Baltimore, la ciudad estadounidense marcada por la desigualdad y la desconfianza en las autoridades, desató una de las mayores vergüenzas policiales del siglo XXI e inspiró una de las series más aclamadas que hoy puede verse en HBO.
Se trata de La ciudad es nuestra, una miniserie de seis episodios estrenada en HBO el 25 de abril de 2022 que pone el dedo en la llaga de la corrupción institucional.
Creada por David Simon y George Pelecanos, los mismos genios detrás de The Wire, y dirigida por Reinaldo Marcus Green, esta producción es un retrato crudo, casi documental, de cómo la Gun Trace Task Force o GTTF, un supuesto “grupo de élite” antinarcóticos, se convirtió en una mafia uniformada que robaba, extorsionaba y plantaba drogas a inocentes.

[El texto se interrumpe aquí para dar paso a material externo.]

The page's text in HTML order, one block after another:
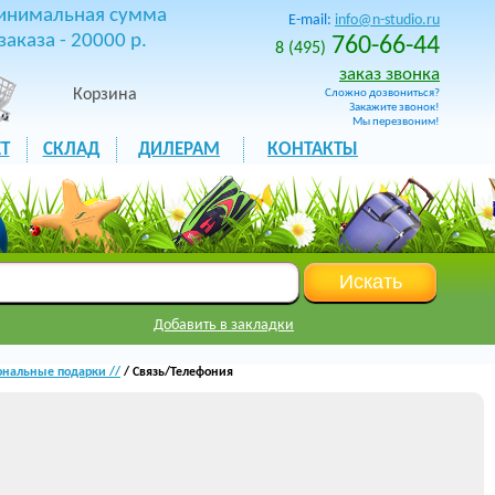
сумма
- 20000 р.
Корзина
E-mail: info@n-studio.ru
8 (495) 760-66-44
заказ звонка
Сложно дозвониться?
Закажите звонок!
Мы перезвоним!
СКЛАД ДИЛЕРАМ КОНТАКТЫ
Добавить в закладки
подарки // / Связь/Телефония
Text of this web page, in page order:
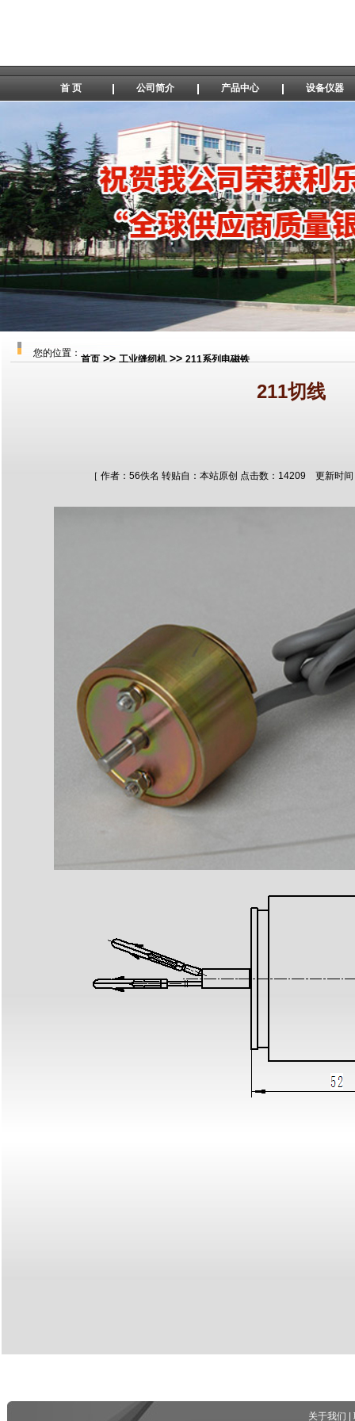
首 页 公司简介 产品中心 设备仪器
您的位置：
首页>>工业缝纫机>>211系列电磁铁
211切线
［ 作者：56佚名 转贴自：本站原创 点击数：14209 更新时
关于我们
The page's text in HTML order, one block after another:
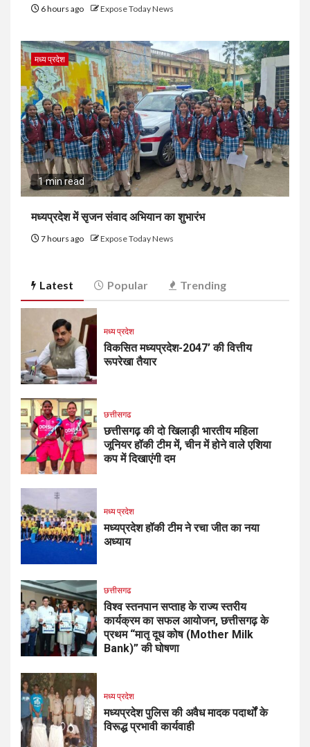
6 hours ago Expose Today News
मध्य प्रदेश
1 min read
मध्यप्रदेश में सृजन संवाद अभियान का शुभारंभ
7 hours ago Expose Today News
Latest Popular Trending
मध्य प्रदेश
विकसित मध्यप्रदेश-2047’ की वित्तीय
रूपरेखा तैयार
छत्तीसगढ
छत्तीसगढ़ की दो खिलाड़ी भारतीय महिला
जूनियर हॉकी टीम में, चीन में होने वाले एशिया
कप में दिखाएंगी दम
मध्य प्रदेश
मध्यप्रदेश हॉकी टीम ने रचा जीत का नया
अध्याय
छत्तीसगढ
विश्व स्तनपान सप्ताह के राज्य स्तरीय
कार्यक्रम का सफल आयोजन, छत्तीसगढ़ के
प्रथम “मातृ दूध कोष (Mother Milk
Bank)” की घोषणा
मध्य प्रदेश
मध्यप्रदेश पुलिस की अवैध मादक पदार्थों के
विरूद्ध प्रभावी कार्यवाही
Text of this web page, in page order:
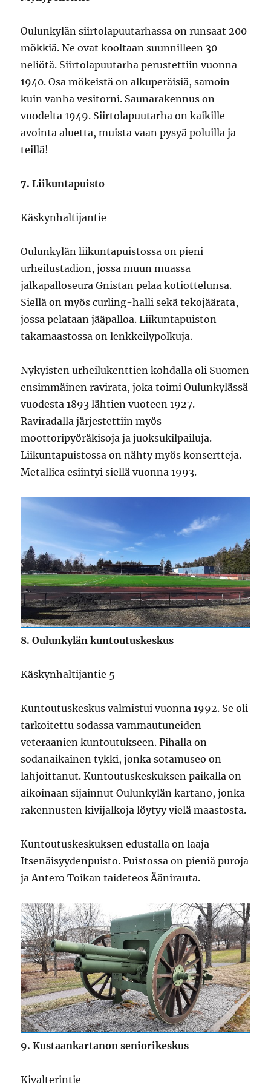
Oulunkylän siirtolapuutarhassa on runsaat 200
mökkiä. Ne ovat kooltaan suunnilleen 30
neliötä. Siirtolapuutarha perustettiin vuonna
1940. Osa mökeistä on alkuperäisiä, samoin
kuin vanha vesitorni. Saunarakennus on
vuodelta 1949. Siirtolapuutarha on kaikille
avointa aluetta, muista vaan pysyä poluilla ja
teillä!
7. Liikuntapuisto
Käskynhaltijantie
Oulunkylän liikuntapuistossa on pieni
urheilustadion, jossa muun muassa
jalkapalloseura Gnistan pelaa kotiottelunsa.
Siellä on myös curling-halli sekä tekojäärata,
jossa pelataan jääpalloa. Liikuntapuiston
takamaastossa on lenkkeilypolkuja.
Nykyisten urheilukenttien kohdalla oli Suomen
ensimmäinen ravirata, joka toimi Oulunkylässä
vuodesta 1893 lähtien vuoteen 1927.
Raviradalla järjestettiin myös
moottoripyöräkisoja ja juoksukilpailuja.
Liikuntapuistossa on nähty myös konsertteja.
Metallica esiintyi siellä vuonna 1993.
8. Oulunkylän kuntoutuskeskus
Käskynhaltijantie 5
Kuntoutuskeskus valmistui vuonna 1992. Se oli
tarkoitettu sodassa vammautuneiden
veteraanien kuntoutukseen. Pihalla on
sodanaikainen tykki, jonka sotamuseo on
lahjoittanut. Kuntoutuskeskuksen paikalla on
aikoinaan sijainnut Oulunkylän kartano, jonka
rakennusten kivijalkoja löytyy vielä maastosta.
Kuntoutuskeskuksen edustalla on laaja
Itsenäisyydenpuisto. Puistossa on pieniä puroja
ja Antero Toikan taideteos Äänirauta.
9. Kustaankartanon seniorikeskus
Kivalterintie
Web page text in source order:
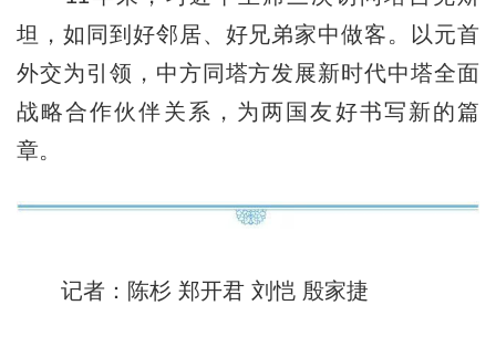
坦，如同到好邻居、好兄弟家中做客。以元首
外交为引领，中方同塔方发展新时代中塔全面
战略合作伙伴关系，为两国友好书写新的篇
章。
记者：陈杉 郑开君 刘恺 殷家捷
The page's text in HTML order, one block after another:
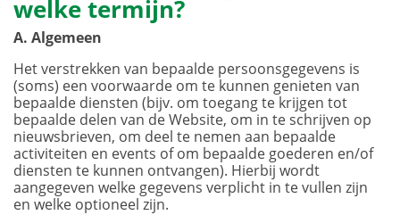
welke termijn?
A. Algemeen
Het verstrekken van bepaalde persoonsgegevens is
(soms) een voorwaarde om te kunnen genieten van
bepaalde diensten (bijv. om toegang te krijgen tot
bepaalde delen van de Website, om in te schrijven op
nieuwsbrieven, om deel te nemen aan bepaalde
activiteiten en events of om bepaalde goederen en/of
diensten te kunnen ontvangen). Hierbij wordt
aangegeven welke gegevens verplicht in te vullen zijn
en welke optioneel zijn.
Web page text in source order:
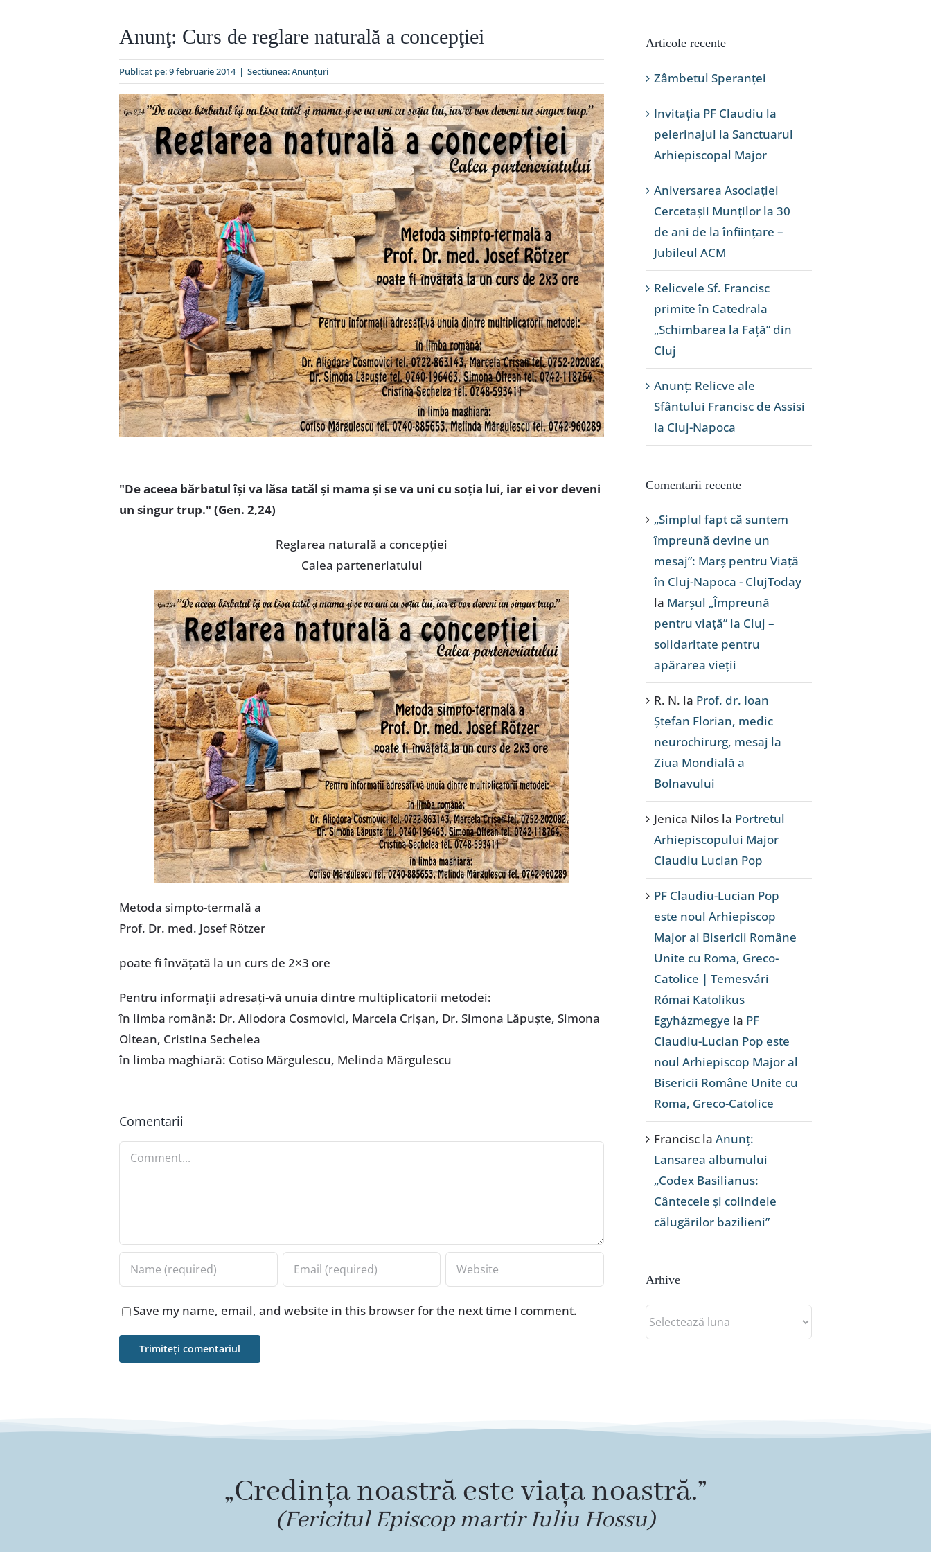
Anunţ: Curs de reglare naturală a concepţiei
Publicat pe: 9 februarie 2014 | Secțiunea:Anunţuri
"De aceea bărbatul îşi va lăsa tatăl şi mama şi se va uni cu soţia lui, iar ei vor deveni
un singur trup." (Gen. 2,24)
Reglarea naturală a concepţiei
Calea parteneriatului
Metoda simpto-termală a
Prof. Dr. med. Josef Rötzer
poate fi învăţată la un curs de 2×3 ore
Pentru informaţii adresaţi-vă unuia dintre multiplicatorii metodei:
în limba română: Dr. Aliodora Cosmovici, Marcela Crişan, Dr. Simona Lăpuşte, Simona
Oltean, Cristina Sechelea
în limba maghiară: Cotiso Mărgulescu, Melinda Mărgulescu
Comentarii
Comment
Save my name, email, and website in this browser for the next time I comment.
Articole recente
Zâmbetul Speranței
Invitația PF Claudiu la
pelerinajul la Sanctuarul
Arhiepiscopal Major
Aniversarea Asociației
Cercetașii Munților la 30
de ani de la înființare –
Jubileul ACM
Relicvele Sf. Francisc
primite în Catedrala
„Schimbarea la Față” din
Cluj
Anunț: Relicve ale
Sfântului Francisc de Assisi
la Cluj-Napoca
Comentarii recente
„Simplul fapt că suntem
împreună devine un
mesaj”: Marș pentru Viață
în Cluj-Napoca - ClujToday
la Marșul „Împreună
pentru viață” la Cluj –
solidaritate pentru
apărarea vieții
R. N. la Prof. dr. Ioan
Ștefan Florian, medic
neurochirurg, mesaj la
Ziua Mondială a
Bolnavului
Jenica Nilos la Portretul
Arhiepiscopului Major
Claudiu Lucian Pop
PF Claudiu-Lucian Pop
este noul Arhiepiscop
Major al Bisericii Române
Unite cu Roma, Greco-
Catolice | Temesvári
Római Katolikus
Egyházmegye la PF
Claudiu-Lucian Pop este
noul Arhiepiscop Major al
Bisericii Române Unite cu
Roma, Greco-Catolice
Francisc la Anunț:
Lansarea albumului
„Codex Basilianus:
Cântecele și colindele
călugărilor bazilieni”
Arhive
Arhive
„Credința noastră este viața noastră.”
(Fericitul Episcop martir Iuliu Hossu)
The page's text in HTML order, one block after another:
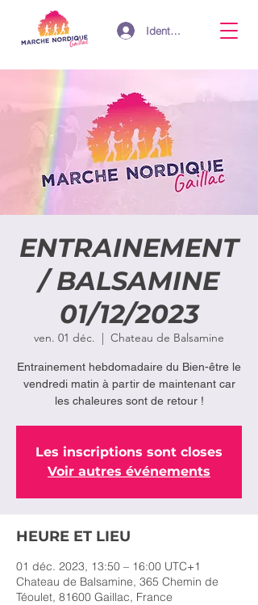
Identifiant
ENTRAINEMENT
/ BALSAMINE
01/12/2023
ven. 01 déc.
  |
Chateau de Balsamine
Entrainement hebdomadaire du Bien-être le
vendredi matin à partir de maintenant car
Les inscriptions sont closes
Voir autres événements
HEURE ET LIEU
01 déc. 2023, 13:50 – 16:00 UTC+1
Chateau de Balsamine, 365 Chemin de
Téoulet, 81600 Gaillac, France
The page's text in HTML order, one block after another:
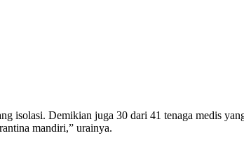
isolasi. Demikian juga 30 dari 41 tenaga medis
mandiri,” urainya.
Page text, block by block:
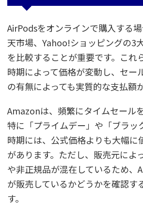
AirPodsをオンラインで購入する
天市場、Yahoo!ショッピングの3
を比較することが重要です。これ
時期によって価格が変動し、セー
の有無によっても実質的な支払額
Amazonは、頻繁にタイムセールを
特に「プライムデー」や「ブラッ
時期には、公式価格よりも大幅に
があります。ただし、販売元によ
や非正規品が混在しているため、
が販売しているかどうかを確認す
す。
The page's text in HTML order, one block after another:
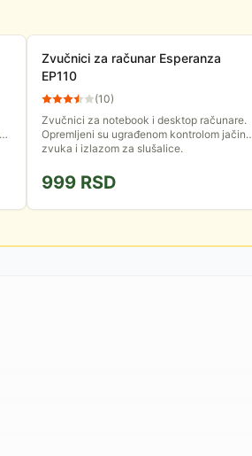
Zvučnici za računar Esperanza
EP110
(10)
Zvučnici za notebook i desktop računare.
Opremljeni su ugrađenom kontrolom jačine
zvuka i izlazom za slušalice.
999 RSD
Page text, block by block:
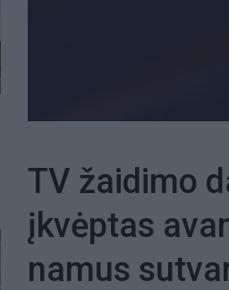
TV žaidimo
įkvėptas
namus
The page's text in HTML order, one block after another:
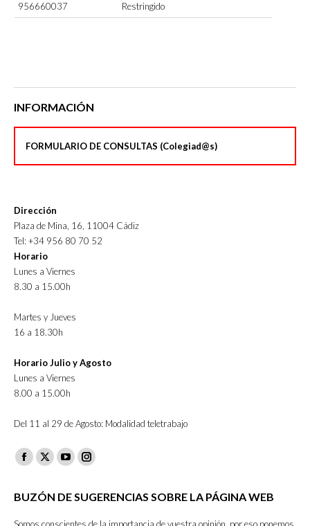
956660037 Restringido
INFORMACIÓN
FORMULARIO DE CONSULTAS (Colegiad@s)
Dirección
Plaza de Mina, 16, 11004 Cádiz
Tel: +34 956 80 70 52
Horario
Lunes a Viernes
8.30 a 15.00h
Martes y Jueves
16 a 18.30h
Horario Julio y Agosto
Lunes a Viernes
8.00 a 15.00h
Del 11 al 29 de Agosto: Modalidad teletrabajo
Facebook
opens
X
opens
YouTube
opens
Instagram
opens
in
BUZÓN DE SUGERENCIAS SOBRE LA PÁGINA WEB
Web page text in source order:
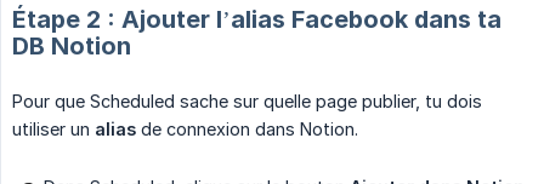
Étape 2 : Ajouter l’alias Facebook dans ta
DB Notion
Pour que Scheduled sache sur quelle page publier, tu dois
utiliser un alias de connexion dans Notion.
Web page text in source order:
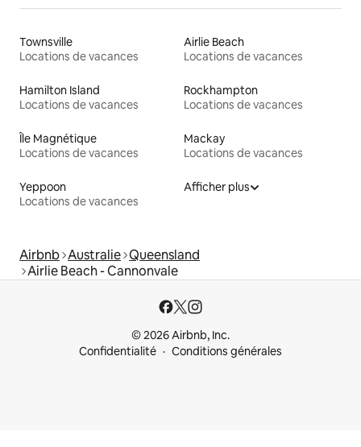
Townsville
Locations de vacances
Airlie Beach
Locations de vacances
Hamilton Island
Locations de vacances
Rockhampton
Locations de vacances
Île Magnétique
Locations de vacances
Mackay
Locations de vacances
Yeppoon
Locations de vacances
Afficher plus
Airbnb Australie Queensland
Airlie Beach - Cannonvale
© 2026 Airbnb, Inc.
Confidentialité
Conditions générales
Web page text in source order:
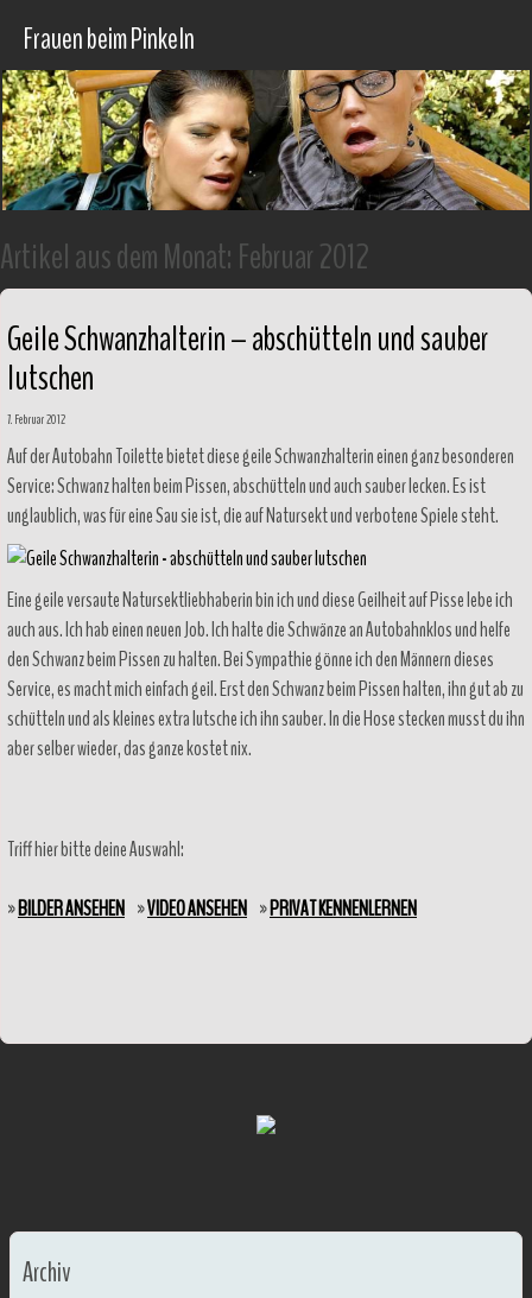
Frauen beim Pinkeln
Artikel aus dem Monat:Februar 2012
Geile Schwanzhalterin – abschütteln und sauber
lutschen
7. Februar 2012
Auf der Autobahn Toilette bietet diese geile Schwanzhalterin einen ganz besonderen
Service: Schwanz halten beim Pissen, abschütteln und auch sauber lecken. Es ist
unglaublich, was für eine Sau sie ist, die auf Natursekt und verbotene Spiele steht.
Eine geile versaute Natursektliebhaberin bin ich und diese Geilheit auf Pisse lebe ich
auch aus. Ich hab einen neuen Job. Ich halte die Schwänze an Autobahnklos und helfe
den Schwanz beim Pissen zu halten. Bei Sympathie gönne ich den Männern dieses
Service, es macht mich einfach geil. Erst den Schwanz beim Pissen halten, ihn gut ab zu
schütteln und als kleines extra lutsche ich ihn sauber. In die Hose stecken musst du ihn
aber selber wieder, das ganze kostet nix.
Triff hier bitte deine Auswahl:
»BILDER ANSEHEN »VIDEO ANSEHEN »PRIVAT KENNENLERNEN
Archiv
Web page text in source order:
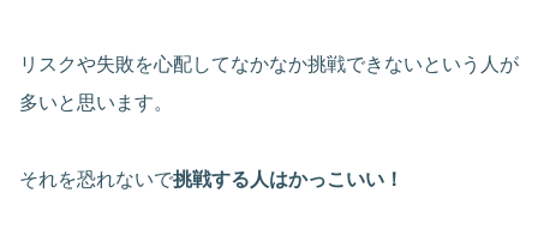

La historia empieza en 2015, en el epicentro del caos generado tras el asesinato de Freddie Gray, un joven afroamericano asesinado a manos de la policía que desató protestas masivas, y sigue el ascenso y desplome de esta unidad corrupta liderada por el sargento Wayne Jenkins, interpretado por Jon Bernthal.
Junto a él, un elenco coral que brilla por su realismo: Wunmi Mosaku como Nicole Steele, la fiscal implacable del Departamento de Justicia que destapa el escándalo, Jamie Hector repitiendo su icónico rol de detective desde The Wire, ahora en un limbo moral, McKinley Belcher III como Momodu, una víctima colateral que representa a los miles de afroamericanos atrapados en la red y secundarios como Darrell Britt-Gibson, Josh Charles, Dagmara Domińczyk y David Corenswet, que dan carne y hueso a policías, abogados y vecinos atrapados en el ciclo de la impunidad.


Simon y Pelecanos, con guionistas como Ed Burns y Bill Zorzi, construyen un relato sin héroes ni villanos, mostrando cómo el pacto de silencio policial y la presión por estadísticas de arrestos convierten a agentes comunes en criminales, robando cientos de miles de dólares, armas y drogas de sospechosos para venderlas ellos mismos.
En solo seis capítulos de 55 minutos cada uno, la serie captura a los espectadores. Aunque la serie no barrió como Succession, sí sumó nominaciones al Emmy por guion y dirección, un Peabody Award por su impacto periodístico y elogios en los Critics’ Choice por el trabajo de Bernthal, que muchos ven como su mejor rol después de The Punisher.

Tras su estreno hace tres años, la serie arrasó con un 97 % en Rotten Tomatoes y 84/100 en Metacritic. Por su parte, The Guardian la tildó como una “obra maestra del true crime que supera a The Wire“, alabando su rigor factual y cómo humaniza a los corruptos sin excusarlos, mientras Variety destacó su urgencia en la era Black Lives Matter.